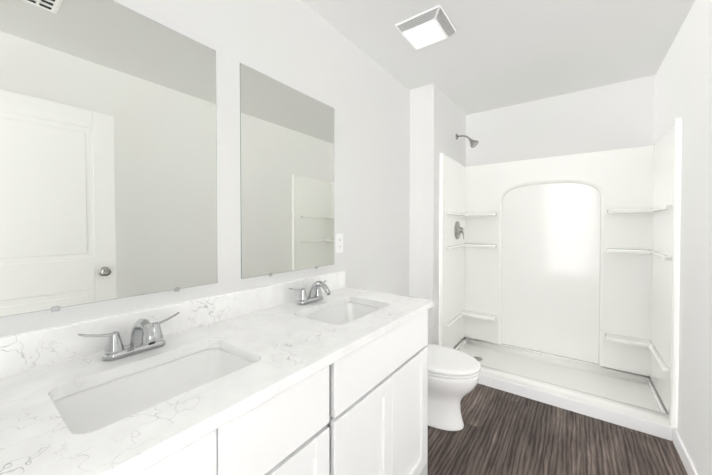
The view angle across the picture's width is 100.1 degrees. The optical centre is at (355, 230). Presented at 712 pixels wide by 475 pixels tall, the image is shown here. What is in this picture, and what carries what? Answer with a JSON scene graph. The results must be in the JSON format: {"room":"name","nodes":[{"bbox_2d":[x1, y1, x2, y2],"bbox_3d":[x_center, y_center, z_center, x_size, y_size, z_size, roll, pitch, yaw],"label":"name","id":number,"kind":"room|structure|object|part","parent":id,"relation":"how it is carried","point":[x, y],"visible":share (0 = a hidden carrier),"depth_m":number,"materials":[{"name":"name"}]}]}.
{"room":"bathroom","nodes":[
{"label":"bathroom","id":0,"kind":"room"},
{"bbox_2d":[0,0,409,336],"bbox_3d":[-0.458,0.035,1.405,0.100,2.440,4.942,1,1,36],"label":"wall","id":1,"kind":"structure","parent":0,"point":[301,46],"depth_m":1.60,"materials":[{"name":"paint"}]},
{"bbox_2d":[0,0,217,316],"bbox_3d":[-0.732,-0.241,0.936,0.007,0.923,0.610,1,1,36],"label":"mirror","id":2,"kind":"object","parent":1,"relation":"attached to","point":[108,161],"visible":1,"depth_m":0.89,"materials":[{"name":"clear glass"}]},
{"bbox_2d":[0,271,344,378],"bbox_3d":[-0.519,0.321,1.224,0.020,0.127,1.507,1,1,36],"label":"backsplash","id":3,"kind":"structure","parent":1,"relation":"attached to","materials":[{"name":"stone"}]},
{"bbox_2d":[240,63,333,278],"bbox_3d":[-0.309,-0.250,1.512,0.007,0.923,0.610,1,1,36],"label":"mirror","id":4,"kind":"object","parent":1,"relation":"attached to","point":[287,173],"visible":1,"depth_m":1.45,"materials":[{"name":"clear glass"}]},
{"bbox_2d":[336,234,342,252],"bbox_3d":[-0.100,0.078,1.802,0.007,0.115,0.068,1,1,36],"label":"outlet","id":5,"kind":"object","parent":1,"relation":"attached to","point":[339,243],"visible":1,"depth_m":1.80,"materials":[{"name":"white plastic"}]},
{"bbox_2d":[409,83,465,344],"bbox_3d":[0.810,0.012,2.866,0.215,2.440,0.884,1,1,36],"label":"wall","id":6,"kind":"structure","parent":0,"point":[437,119],"depth_m":2.51,"materials":[{"name":"paint"}]},
{"bbox_2d":[301,0,694,114],"bbox_3d":[0.243,-1.227,0.871,1.839,0.100,4.942,1,1,36],"label":"ceiling","id":7,"kind":"structure","parent":0,"point":[488,55],"depth_m":1.90,"materials":[{"name":"paint"}]},
{"bbox_2d":[395,4,455,49],"bbox_3d":[0.413,-1.171,1.753,0.272,0.039,0.272,1,1,36],"label":"ceiling vent","id":8,"kind":"object","parent":7,"relation":"in","point":[432,25],"visible":1,"depth_m":1.71,"materials":[{"name":"white plastic"}]},
{"bbox_2d":[427,383,687,474],"bbox_3d":[0.243,1.312,0.910,1.839,0.100,4.942,1,1,36],"label":"floor","id":9,"kind":"structure","parent":0,"point":[501,432],"depth_m":1.74,"materials":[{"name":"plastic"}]},
{"bbox_2d":[128,307,430,474],"bbox_3d":[-0.308,0.825,1.053,0.570,0.872,1.466,1,1,36],"label":"bathroom vanity","id":10,"kind":"object","parent":9,"relation":"on","point":[325,374],"depth_m":0.92,"materials":[{"name":"white wood"}]},
{"bbox_2d":[0,287,432,474],"bbox_3d":[-0.285,0.373,1.052,0.560,0.030,1.508,1,1,36],"label":"countertop","id":11,"kind":"structure","parent":10,"relation":"on","point":[37,438],"depth_m":0.71,"materials":[{"name":"white stone"}]},
{"bbox_2d":[76,311,183,362],"bbox_3d":[-0.615,0.306,0.859,0.153,0.108,0.253,1,1,36],"label":"faucet","id":12,"kind":"object","parent":11,"relation":"on","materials":[{"name":"silver metal"}]},
{"bbox_2d":[56,343,255,434],"bbox_3d":[-0.481,0.453,0.764,0.313,0.146,0.444,1,1,36],"label":"sink","id":13,"kind":"object","parent":11,"relation":"in","point":[87,406],"depth_m":0.83,"materials":[{"name":"white ceramic"}]},
{"bbox_2d":[288,279,331,302],"bbox_3d":[-0.183,0.296,1.447,0.153,0.108,0.253,1,1,36],"label":"faucet","id":14,"kind":"object","parent":11,"relation":"on","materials":[{"name":"silver metal"}]},
{"bbox_2d":[304,299,383,322],"bbox_3d":[-0.050,0.444,1.351,0.313,0.146,0.444,1,1,36],"label":"sink","id":15,"kind":"object","parent":11,"relation":"in","point":[347,309],"depth_m":1.52,"materials":[{"name":"white ceramic"}]},
{"bbox_3d":[0.124,0.815,1.642,0.569,0.872,0.004,1,1,36],"label":"panel","id":16,"kind":"part","parent":10,"relation":"part of","materials":[{"name":"white paint"}]},
{"bbox_2d":[400,295,480,430],"bbox_3d":[0.479,0.880,2.019,0.684,0.730,0.450,1,1,36],"label":"toilet","id":17,"kind":"object","parent":9,"relation":"on","point":[453,377],"visible":0.44,"depth_m":1.86,"materials":[{"name":"white ceramic"}]},
{"bbox_2d":[439,118,681,439],"bbox_3d":[1.505,0.154,2.431,1.421,2.170,0.762,1,1,36],"label":"shower","id":18,"kind":"object","parent":9,"relation":"on","point":[559,275],"visible":0.88,"depth_m":2.54,"materials":[{"name":"white plastic"}]},
{"bbox_2d":[478,374,672,440],"bbox_3d":[1.309,1.202,2.189,1.412,0.082,0.012,1,1,36],"label":"shower curb","id":19,"kind":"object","parent":18,"relation":"attached to","point":[632,422],"depth_m":2.02,"materials":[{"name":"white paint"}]},
{"bbox_2d":[466,75,655,166],"bbox_3d":[1.675,0.012,2.841,1.639,2.440,0.100,1,1,36],"label":"wall","id":20,"kind":"structure","parent":0,"point":[619,115],"depth_m":2.62,"materials":[{"name":"paint"}]},
{"bbox_2d":[655,0,711,474],"bbox_3d":[0.944,0.051,0.376,0.100,2.440,4.942,1,1,36],"label":"wall","id":21,"kind":"structure","parent":0,"point":[683,87],"depth_m":1.52,"materials":[{"name":"paint"}]},
{"bbox_2d":[673,428,697,474],"bbox_3d":[1.110,1.224,0.716,0.012,0.082,2.598,1,1,36],"label":"baseboard","id":22,"kind":"structure","parent":21,"relation":"attached to","point":[685,458],"depth_m":1.59,"materials":[{"name":"white paint"}]}
]}

□ □ □

What to work on — Write out the listing again word for word, but without its pictures.

Solution —
The view angle across the picture's width is 100.1 degrees. The optical centre is at (355, 230). Presented at 712 pixels wide by 475 pixels tall, the image is shown here. What is in this picture, and what carries what? Answer with a JSON scene graph. The results must be in the JSON format: {"room":"name","nodes":[{"bbox_2d":[x1, y1, x2, y2],"bbox_3d":[x_center, y_center, z_center, x_size, y_size, z_size, roll, pitch, yaw],"label":"name","id":number,"kind":"room|structure|object|part","parent":id,"relation":"how it is carried","point":[x, y],"visible":share (0 = a hidden carrier),"depth_m":number,"materials":[{"name":"name"}]}]}.
{"room":"bathroom","nodes":[
{"label":"bathroom","id":0,"kind":"room"},
{"bbox_2d":[0,0,409,336],"bbox_3d":[-0.458,0.035,1.405,0.100,2.440,4.942,1,1,36],"label":"wall","id":1,"kind":"structure","parent":0,"point":[301,46],"depth_m":1.60,"materials":[{"name":"paint"}]},
{"bbox_2d":[0,0,217,316],"bbox_3d":[-0.732,-0.241,0.936,0.007,0.923,0.610,1,1,36],"label":"mirror","id":2,"kind":"object","parent":1,"relation":"attached to","point":[108,161],"visible":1,"depth_m":0.89,"materials":[{"name":"clear glass"}]},
{"bbox_2d":[0,271,344,378],"bbox_3d":[-0.519,0.321,1.224,0.020,0.127,1.507,1,1,36],"label":"backsplash","id":3,"kind":"structure","parent":1,"relation":"attached to","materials":[{"name":"stone"}]},
{"bbox_2d":[240,63,333,278],"bbox_3d":[-0.309,-0.250,1.512,0.007,0.923,0.610,1,1,36],"label":"mirror","id":4,"kind":"object","parent":1,"relation":"attached to","point":[287,173],"visible":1,"depth_m":1.45,"materials":[{"name":"clear glass"}]},
{"bbox_2d":[336,234,342,252],"bbox_3d":[-0.100,0.078,1.802,0.007,0.115,0.068,1,1,36],"label":"outlet","id":5,"kind":"object","parent":1,"relation":"attached to","point":[339,243],"visible":1,"depth_m":1.80,"materials":[{"name":"white plastic"}]},
{"bbox_2d":[409,83,465,344],"bbox_3d":[0.810,0.012,2.866,0.215,2.440,0.884,1,1,36],"label":"wall","id":6,"kind":"structure","parent":0,"point":[437,119],"depth_m":2.51,"materials":[{"name":"paint"}]},
{"bbox_2d":[301,0,694,114],"bbox_3d":[0.243,-1.227,0.871,1.839,0.100,4.942,1,1,36],"label":"ceiling","id":7,"kind":"structure","parent":0,"point":[488,55],"depth_m":1.90,"materials":[{"name":"paint"}]},
{"bbox_2d":[395,4,455,49],"bbox_3d":[0.413,-1.171,1.753,0.272,0.039,0.272,1,1,36],"label":"ceiling vent","id":8,"kind":"object","parent":7,"relation":"in","point":[432,25],"visible":1,"depth_m":1.71,"materials":[{"name":"white plastic"}]},
{"bbox_2d":[427,383,687,474],"bbox_3d":[0.243,1.312,0.910,1.839,0.100,4.942,1,1,36],"label":"floor","id":9,"kind":"structure","parent":0,"point":[501,432],"depth_m":1.74,"materials":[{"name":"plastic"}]},
{"bbox_2d":[128,307,430,474],"bbox_3d":[-0.308,0.825,1.053,0.570,0.872,1.466,1,1,36],"label":"bathroom vanity","id":10,"kind":"object","parent":9,"relation":"on","point":[325,374],"depth_m":0.92,"materials":[{"name":"white wood"}]},
{"bbox_2d":[0,287,432,474],"bbox_3d":[-0.285,0.373,1.052,0.560,0.030,1.508,1,1,36],"label":"countertop","id":11,"kind":"structure","parent":10,"relation":"on","point":[37,438],"depth_m":0.71,"materials":[{"name":"white stone"}]},
{"bbox_2d":[76,311,183,362],"bbox_3d":[-0.615,0.306,0.859,0.153,0.108,0.253,1,1,36],"label":"faucet","id":12,"kind":"object","parent":11,"relation":"on","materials":[{"name":"silver metal"}]},
{"bbox_2d":[56,343,255,434],"bbox_3d":[-0.481,0.453,0.764,0.313,0.146,0.444,1,1,36],"label":"sink","id":13,"kind":"object","parent":11,"relation":"in","point":[87,406],"depth_m":0.83,"materials":[{"name":"white ceramic"}]},
{"bbox_2d":[288,279,331,302],"bbox_3d":[-0.183,0.296,1.447,0.153,0.108,0.253,1,1,36],"label":"faucet","id":14,"kind":"object","parent":11,"relation":"on","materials":[{"name":"silver metal"}]},
{"bbox_2d":[304,299,383,322],"bbox_3d":[-0.050,0.444,1.351,0.313,0.146,0.444,1,1,36],"label":"sink","id":15,"kind":"object","parent":11,"relation":"in","point":[347,309],"depth_m":1.52,"materials":[{"name":"white ceramic"}]},
{"bbox_3d":[0.124,0.815,1.642,0.569,0.872,0.004,1,1,36],"label":"panel","id":16,"kind":"part","parent":10,"relation":"part of","materials":[{"name":"white paint"}]},
{"bbox_2d":[400,295,480,430],"bbox_3d":[0.479,0.880,2.019,0.684,0.730,0.450,1,1,36],"label":"toilet","id":17,"kind":"object","parent":9,"relation":"on","point":[453,377],"visible":0.44,"depth_m":1.86,"materials":[{"name":"white ceramic"}]},
{"bbox_2d":[439,118,681,439],"bbox_3d":[1.505,0.154,2.431,1.421,2.170,0.762,1,1,36],"label":"shower","id":18,"kind":"object","parent":9,"relation":"on","point":[559,275],"visible":0.88,"depth_m":2.54,"materials":[{"name":"white plastic"}]},
{"bbox_2d":[478,374,672,440],"bbox_3d":[1.309,1.202,2.189,1.412,0.082,0.012,1,1,36],"label":"shower curb","id":19,"kind":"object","parent":18,"relation":"attached to","point":[632,422],"depth_m":2.02,"materials":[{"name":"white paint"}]},
{"bbox_2d":[466,75,655,166],"bbox_3d":[1.675,0.012,2.841,1.639,2.440,0.100,1,1,36],"label":"wall","id":20,"kind":"structure","parent":0,"point":[619,115],"depth_m":2.62,"materials":[{"name":"paint"}]},
{"bbox_2d":[655,0,711,474],"bbox_3d":[0.944,0.051,0.376,0.100,2.440,4.942,1,1,36],"label":"wall","id":21,"kind":"structure","parent":0,"point":[683,87],"depth_m":1.52,"materials":[{"name":"paint"}]},
{"bbox_2d":[673,428,697,474],"bbox_3d":[1.110,1.224,0.716,0.012,0.082,2.598,1,1,36],"label":"baseboard","id":22,"kind":"structure","parent":21,"relation":"attached to","point":[685,458],"depth_m":1.59,"materials":[{"name":"white paint"}]}
]}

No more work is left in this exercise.